Близкие к маньчжурам чжурчжэни основали династию Цзинь. Сохраняя специфический характер своей прежней племенной организации, они китаизировались, переняв административные и юридические установления у империй Тан и Сун. Управляя довольно разнородным населением (в основном китайцы, а также кидани, частично перешедшие на осёдлость кочевники бохай), знать чжурчжэней контролировала высшие посты в государственном аппарате, предоставив второстепенные должности китайцам, но какой-либо дискриминации по этническому признаку в отличие от других, более поздних оккупантов не практиковала. Администрация чжурчжэней была, по-видимому, космополитичной и многоязычной. В память о своих прежних сезонных перекочёвках чжурчжэни сохраняли в государстве несколько столиц, существовавших ещё при их предшественниках — киданях. Хозяйство этой северной империи основывалось преимущественно на зерновом земледелии и торговых отношениях со степными кочевниками, а также с соседними государствами Си Ся и Сун. Последние к тому же были вынуждены выплачивать чжурчжэням дань, чтобы откупиться от своих воинственных соседей. Кроме того, чжурчжэни основали в пограничных районах многочисленные военно-земледельческие поселения, в которых зачастую использовался труд военнопленных, в той или иной мере низведённых до положения рабов. Вместе с этим конфискация феодалами-чжурчжэнями самых плодородных китайских земель быстро привела к серьёзному кризису. Китайские мелкие землевладельцы и крестьяне нанимались к оккупантам в батраки, что, естественно, вызывало глубокие противоречия между теми и другими.

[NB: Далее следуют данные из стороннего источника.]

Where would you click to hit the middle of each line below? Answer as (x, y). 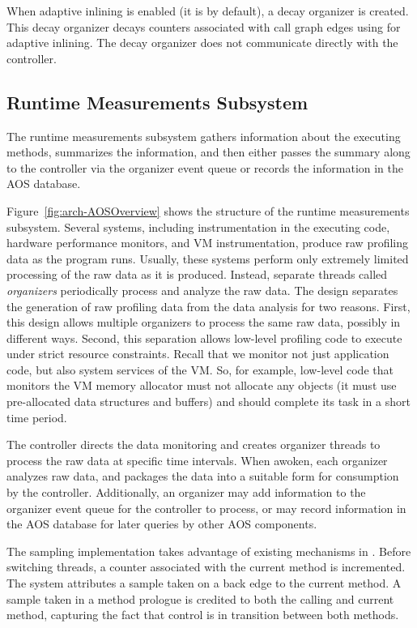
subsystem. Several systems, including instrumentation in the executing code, (198, 226)
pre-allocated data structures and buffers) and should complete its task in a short (208, 402)
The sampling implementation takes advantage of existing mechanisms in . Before (209, 551)
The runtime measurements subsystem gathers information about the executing (204, 136)
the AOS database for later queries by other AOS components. (162, 524)
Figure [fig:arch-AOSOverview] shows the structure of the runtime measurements (208, 210)
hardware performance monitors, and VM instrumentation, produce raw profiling (208, 243)
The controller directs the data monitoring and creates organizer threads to (194, 444)
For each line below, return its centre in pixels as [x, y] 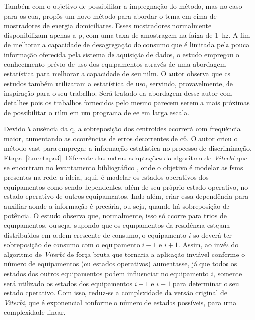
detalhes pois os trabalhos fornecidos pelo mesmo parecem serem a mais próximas [127, 102]
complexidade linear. [35, 312]
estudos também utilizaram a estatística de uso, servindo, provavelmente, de [119, 83]
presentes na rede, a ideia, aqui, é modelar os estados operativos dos [106, 177]
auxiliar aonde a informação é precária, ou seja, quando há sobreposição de [117, 206]
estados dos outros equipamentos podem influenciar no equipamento [106, 273]
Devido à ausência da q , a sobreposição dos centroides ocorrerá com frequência [122, 129]
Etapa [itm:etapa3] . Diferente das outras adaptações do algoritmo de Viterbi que [126, 157]
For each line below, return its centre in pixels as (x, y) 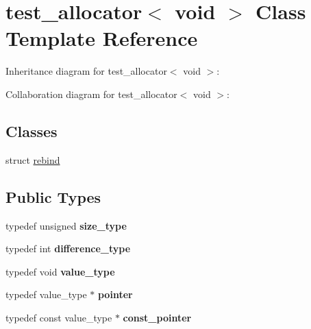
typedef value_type (46, 294)
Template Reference (102, 38)
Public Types (53, 196)
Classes (32, 131)
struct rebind (33, 159)
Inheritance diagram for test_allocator (86, 71)
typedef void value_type (60, 271)
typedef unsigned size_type (66, 225)
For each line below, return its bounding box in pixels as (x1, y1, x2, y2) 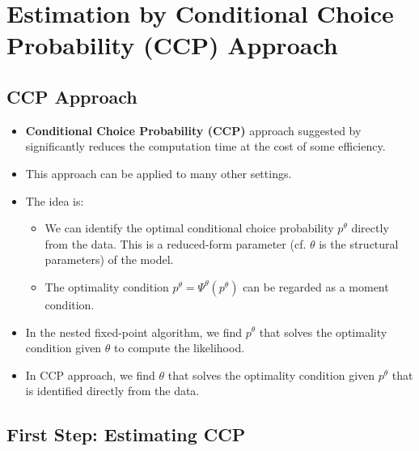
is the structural (319, 235, 399, 252)
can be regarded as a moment (243, 278, 389, 295)
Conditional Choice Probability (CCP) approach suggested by (25, 121, 362, 138)
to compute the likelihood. (114, 339, 245, 356)
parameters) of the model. (44, 251, 174, 268)
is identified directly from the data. (25, 382, 200, 399)
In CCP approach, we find (25, 366, 155, 383)
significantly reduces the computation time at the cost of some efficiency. (25, 138, 386, 155)
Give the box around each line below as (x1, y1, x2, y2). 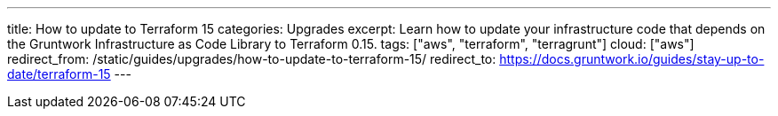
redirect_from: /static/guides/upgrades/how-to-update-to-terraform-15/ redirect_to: (7, 51, 496, 66)
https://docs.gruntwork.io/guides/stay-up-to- (499, 51, 765, 66)
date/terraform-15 (7, 66, 111, 81)
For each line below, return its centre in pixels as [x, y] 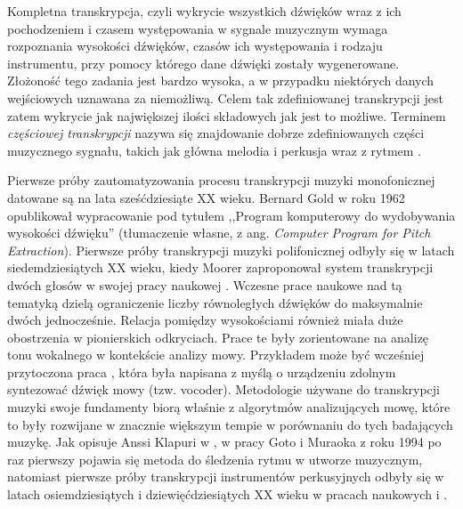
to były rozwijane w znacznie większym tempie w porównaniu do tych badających [230, 424]
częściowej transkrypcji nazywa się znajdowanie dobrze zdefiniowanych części [216, 133]
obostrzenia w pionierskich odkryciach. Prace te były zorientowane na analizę [218, 337]
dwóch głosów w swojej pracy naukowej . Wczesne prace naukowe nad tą [205, 284]
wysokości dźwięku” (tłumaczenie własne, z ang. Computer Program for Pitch [219, 233]
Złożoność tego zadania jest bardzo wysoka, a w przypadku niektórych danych [221, 81]
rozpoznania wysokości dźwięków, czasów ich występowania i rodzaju [195, 46]
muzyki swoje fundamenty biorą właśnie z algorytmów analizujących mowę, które [229, 407]
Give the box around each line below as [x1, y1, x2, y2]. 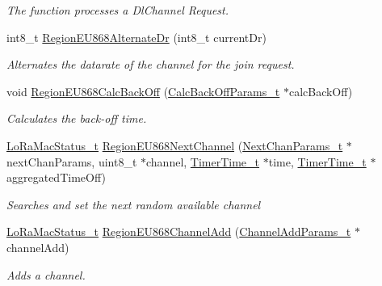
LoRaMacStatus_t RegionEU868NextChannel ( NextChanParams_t [6, 137, 343, 154]
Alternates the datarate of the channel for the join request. [6, 56, 295, 73]
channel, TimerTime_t [146, 153, 260, 170]
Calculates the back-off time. [6, 110, 147, 127]
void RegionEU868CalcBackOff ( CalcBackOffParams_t [6, 82, 280, 99]
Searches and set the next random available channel [6, 196, 261, 212]
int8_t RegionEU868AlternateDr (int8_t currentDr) [6, 28, 267, 45]
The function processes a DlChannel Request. [6, 2, 229, 18]
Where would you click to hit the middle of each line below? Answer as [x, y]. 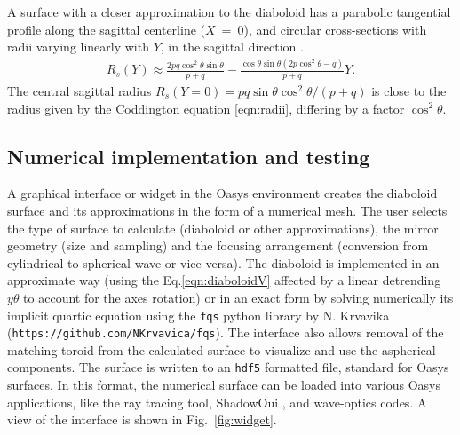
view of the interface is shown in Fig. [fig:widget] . [142, 419]
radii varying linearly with [78, 47]
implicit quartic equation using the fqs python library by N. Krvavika [198, 315]
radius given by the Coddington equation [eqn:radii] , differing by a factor [206, 108]
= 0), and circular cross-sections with [324, 29]
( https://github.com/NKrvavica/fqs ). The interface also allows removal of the [226, 332]
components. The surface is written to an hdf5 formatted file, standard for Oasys [228, 367]
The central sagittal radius [79, 90]

Империя чжурчжэней, которая поддерживала дипломатические и торговые отношения как с сунским Китаем, так и с Миньягом и Кореей, освободившейся от подчинения Китаю, насчитывала около пятидесяти миллионов жителей. Но это был колосс на глиняных ногах, поскольку государство ослабляли и частые восстания китайцев и киданей, и феодальные мятежи. Пять его столиц — Чжунду (Пекин), Бяньцзин (Кайфэн), Датун, Ляоян и Дадин — олицетворяли угрожавший самому существованию империи раскол под действием центробежных сил.

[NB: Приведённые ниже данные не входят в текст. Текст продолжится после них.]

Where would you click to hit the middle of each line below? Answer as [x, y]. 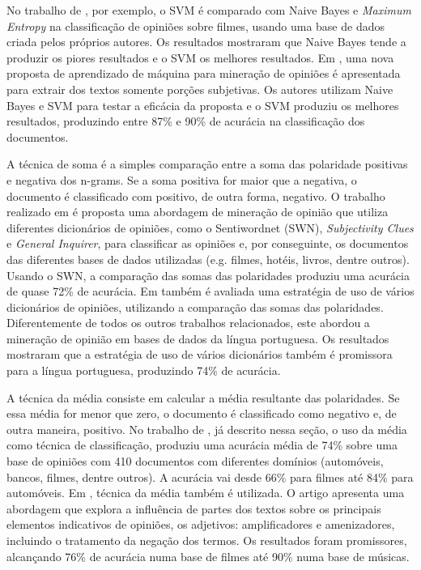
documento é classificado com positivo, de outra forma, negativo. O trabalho [196, 196]
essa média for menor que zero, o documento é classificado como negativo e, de [202, 413]
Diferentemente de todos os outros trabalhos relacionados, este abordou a [188, 323]
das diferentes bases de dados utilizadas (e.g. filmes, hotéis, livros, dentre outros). [208, 259]
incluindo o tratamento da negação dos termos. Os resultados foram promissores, [207, 540]
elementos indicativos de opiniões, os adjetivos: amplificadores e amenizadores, [201, 524]
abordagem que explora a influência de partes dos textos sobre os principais [194, 508]
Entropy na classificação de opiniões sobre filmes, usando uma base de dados [196, 26]
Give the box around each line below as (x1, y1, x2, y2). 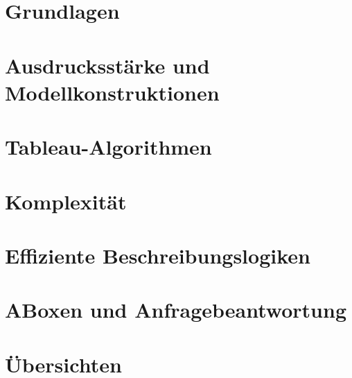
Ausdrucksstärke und (5, 51, 210, 79)
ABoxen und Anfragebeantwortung (5, 295, 346, 324)
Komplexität (5, 187, 127, 215)
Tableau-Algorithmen (5, 132, 212, 161)
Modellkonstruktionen (5, 78, 220, 106)
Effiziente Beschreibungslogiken (5, 241, 310, 269)
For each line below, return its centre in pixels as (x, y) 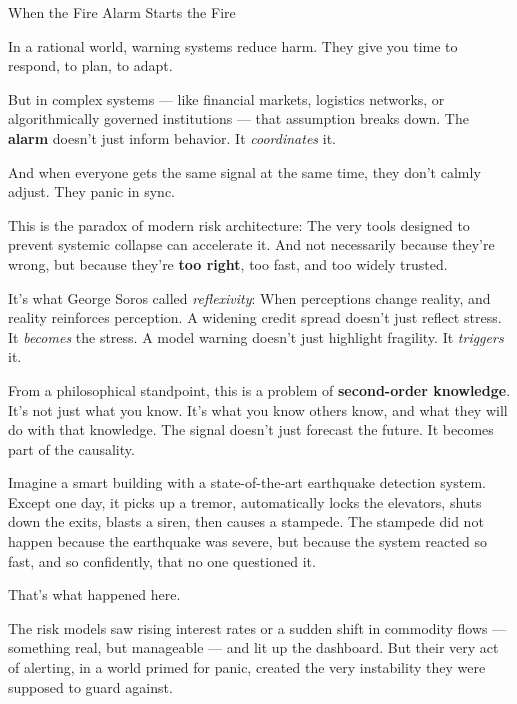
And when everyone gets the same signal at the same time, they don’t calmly (244, 171)
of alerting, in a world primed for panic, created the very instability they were (247, 667)
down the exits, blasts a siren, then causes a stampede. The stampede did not (246, 521)
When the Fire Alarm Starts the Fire (122, 12)
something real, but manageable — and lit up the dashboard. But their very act (253, 647)
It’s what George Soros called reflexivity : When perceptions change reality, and (249, 297)
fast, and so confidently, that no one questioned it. (162, 560)
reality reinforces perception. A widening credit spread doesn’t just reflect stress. (255, 317)
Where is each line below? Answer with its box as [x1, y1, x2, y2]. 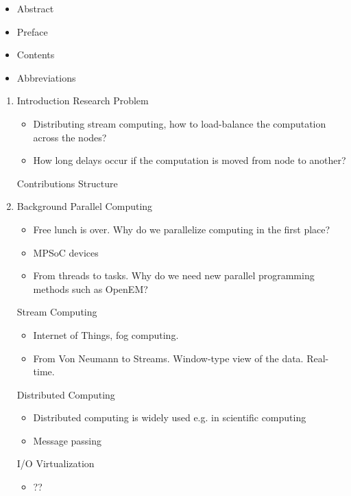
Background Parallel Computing [16, 199, 153, 213]
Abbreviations [16, 70, 76, 84]
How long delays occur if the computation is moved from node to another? [33, 153, 346, 167]
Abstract [16, 1, 54, 15]
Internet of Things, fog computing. [33, 327, 179, 342]
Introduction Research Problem [16, 93, 149, 108]
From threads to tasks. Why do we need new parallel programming [33, 268, 315, 283]
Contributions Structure [16, 176, 118, 190]
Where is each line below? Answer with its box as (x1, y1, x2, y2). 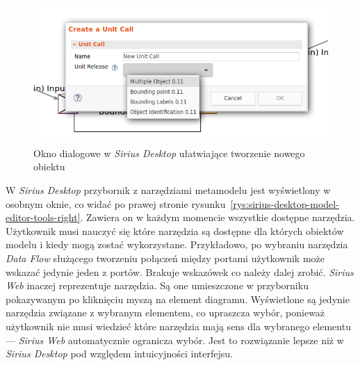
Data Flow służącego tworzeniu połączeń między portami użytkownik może (6, 251, 325, 265)
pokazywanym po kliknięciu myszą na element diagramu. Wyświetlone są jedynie (6, 291, 350, 306)
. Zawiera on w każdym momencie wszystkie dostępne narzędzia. (80, 210, 355, 225)
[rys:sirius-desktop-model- (230, 196, 339, 211)
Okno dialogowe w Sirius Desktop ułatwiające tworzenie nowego (33, 145, 305, 160)
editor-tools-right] (6, 210, 81, 225)
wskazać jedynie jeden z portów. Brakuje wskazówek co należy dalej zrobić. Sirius (6, 264, 354, 279)
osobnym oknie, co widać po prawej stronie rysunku (6, 196, 226, 211)
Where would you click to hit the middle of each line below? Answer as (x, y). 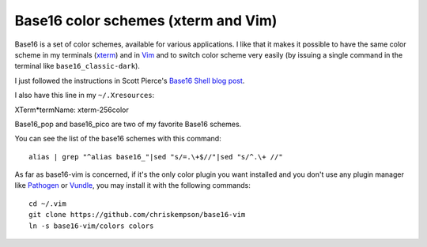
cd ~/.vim (47, 204)
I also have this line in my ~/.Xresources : (85, 95)
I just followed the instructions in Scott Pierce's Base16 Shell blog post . (130, 80)
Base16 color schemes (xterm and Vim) (146, 21)
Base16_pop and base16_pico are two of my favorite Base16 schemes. (128, 124)
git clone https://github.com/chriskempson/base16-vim (137, 215)
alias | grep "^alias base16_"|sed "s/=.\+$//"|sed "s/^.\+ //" (156, 157)
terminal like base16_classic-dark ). (77, 66)
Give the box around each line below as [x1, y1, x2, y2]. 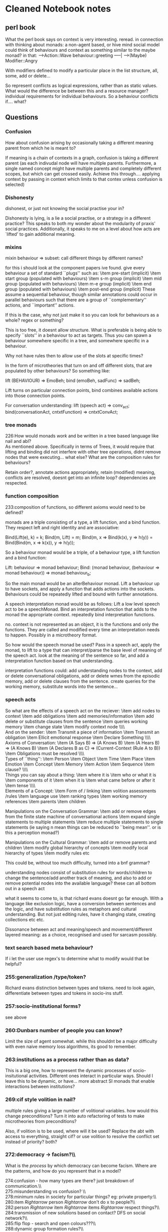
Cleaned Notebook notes [5, 3, 111, 15]
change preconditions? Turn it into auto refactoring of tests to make [5, 1113, 145, 1119]
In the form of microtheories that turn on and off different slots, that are [5, 362, 152, 368]
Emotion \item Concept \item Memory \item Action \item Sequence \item [5, 761, 154, 767]
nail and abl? [5, 438, 32, 444]
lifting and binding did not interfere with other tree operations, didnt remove [5, 449, 161, 455]
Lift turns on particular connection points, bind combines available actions [5, 388, 158, 394]
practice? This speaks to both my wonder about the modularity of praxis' [5, 220, 155, 226]
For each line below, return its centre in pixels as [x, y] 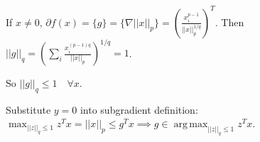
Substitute [28, 109]
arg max [191, 125]
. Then [229, 22]
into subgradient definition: [139, 109]
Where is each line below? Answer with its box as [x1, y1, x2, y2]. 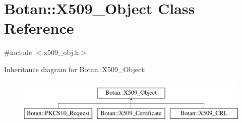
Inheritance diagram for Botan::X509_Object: [4, 64, 146, 74]
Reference [4, 18, 74, 38]
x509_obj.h [43, 47, 79, 57]
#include [4, 47, 32, 57]
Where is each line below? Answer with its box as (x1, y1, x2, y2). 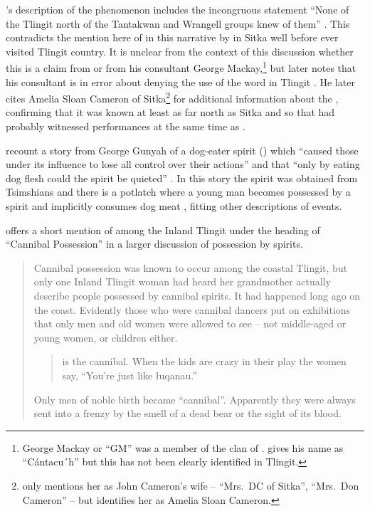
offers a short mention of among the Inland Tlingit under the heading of (6, 222, 320, 237)
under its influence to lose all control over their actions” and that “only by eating (6, 157, 360, 172)
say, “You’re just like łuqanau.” (62, 367, 197, 382)
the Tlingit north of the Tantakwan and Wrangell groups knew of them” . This (6, 16, 350, 31)
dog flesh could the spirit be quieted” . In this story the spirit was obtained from (6, 170, 358, 185)
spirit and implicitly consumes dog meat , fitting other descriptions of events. (6, 199, 342, 214)
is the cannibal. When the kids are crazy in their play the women (62, 354, 347, 369)
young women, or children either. (33, 330, 178, 344)

Последняя опора китайского треножника занимала весь Южный Китай за исключением горных районов Сычуани, Гуйчжоу и Юньнани, где местные этнические меньшинства и тайцы сдерживали экспансию Китая в южном направлении. Отрезанный от своих северных регионов и управлявшийся государем, который бежал от захватчиков-чжурчжэней, сунский Китай простирался к югу от реки Хуай и нижнего течения Жёлтой реки. Это был Китай орошаемого рисоводства в отличие от Северного Китая, где в более холодном климате возделывались в основном пшеница и просо. Политическая система и культура достигли в государстве Сун такого уровня, какого в те времена по существу не знала ни одна другая страна мира. Сунский Китай вступил в новую фазу многовекового феодального развития.

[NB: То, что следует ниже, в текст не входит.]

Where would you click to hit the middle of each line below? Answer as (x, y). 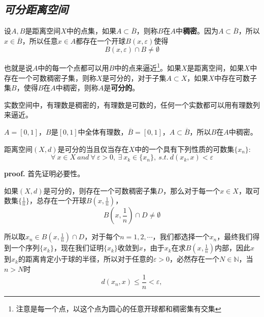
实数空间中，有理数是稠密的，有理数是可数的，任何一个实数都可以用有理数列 (132, 104)
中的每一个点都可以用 (73, 68)
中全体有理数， (103, 132)
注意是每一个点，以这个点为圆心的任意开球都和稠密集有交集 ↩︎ (119, 308)
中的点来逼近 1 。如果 (148, 67)
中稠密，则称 (77, 88)
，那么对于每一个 (192, 190)
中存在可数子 (235, 77)
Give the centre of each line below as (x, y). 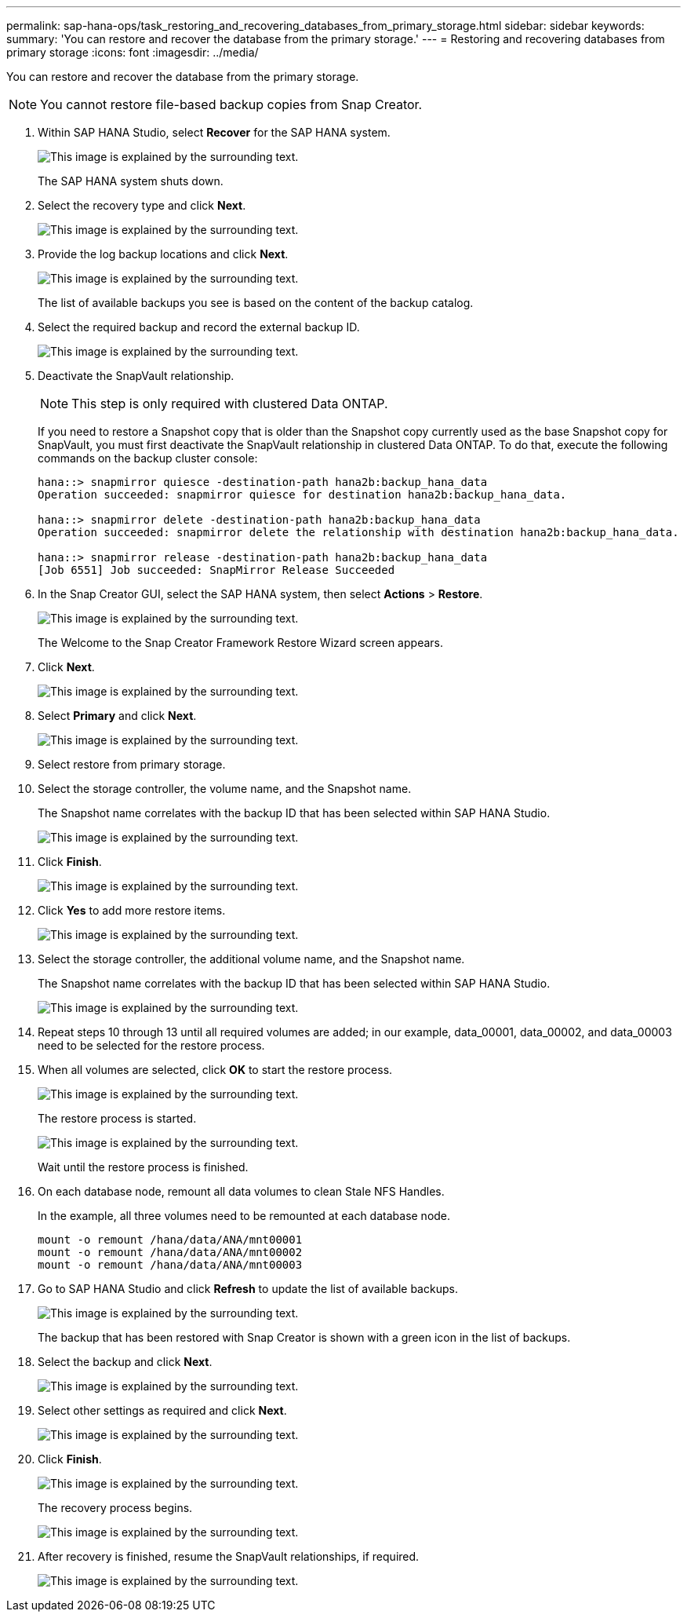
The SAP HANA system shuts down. (131, 181)
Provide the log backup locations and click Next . (163, 254)
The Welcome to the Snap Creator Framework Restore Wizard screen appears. (240, 643)
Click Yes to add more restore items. (132, 910)
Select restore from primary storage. (132, 764)
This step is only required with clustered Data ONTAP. (230, 404)
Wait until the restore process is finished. (143, 1167)
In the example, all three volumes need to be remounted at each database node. (244, 1216)

Эволюция китайского общества в эпоху Сун повлекла за собой радикальные изменения. Хотя конфуцианская бюрократия и продолжала сохранять дистанцию от торговцев, деловая активность последних, их предприимчивость и, как результат, достигнутый ими уровень материального благополучия постепенно сближали оба класса. Торговцы получали рычаги хозяйственного управления и политической власти. Но становление этого нового класса посредников, порождённого торговлей, было медленным. Он ещё не мог контролировать, как то было в Италии или в Северной Европе, такие институты, как городское самоуправление, или «коммуны», поскольку государство в Китае держало в своих руках все сферы управления. Но, несомненно, Китай в эпоху Сун быстро развивался, что было результатом предшествующих научных открытий: изобретение компаса, печати, пороха стимулировало прогресс в морской навигации, картографии, артиллерии и т. п.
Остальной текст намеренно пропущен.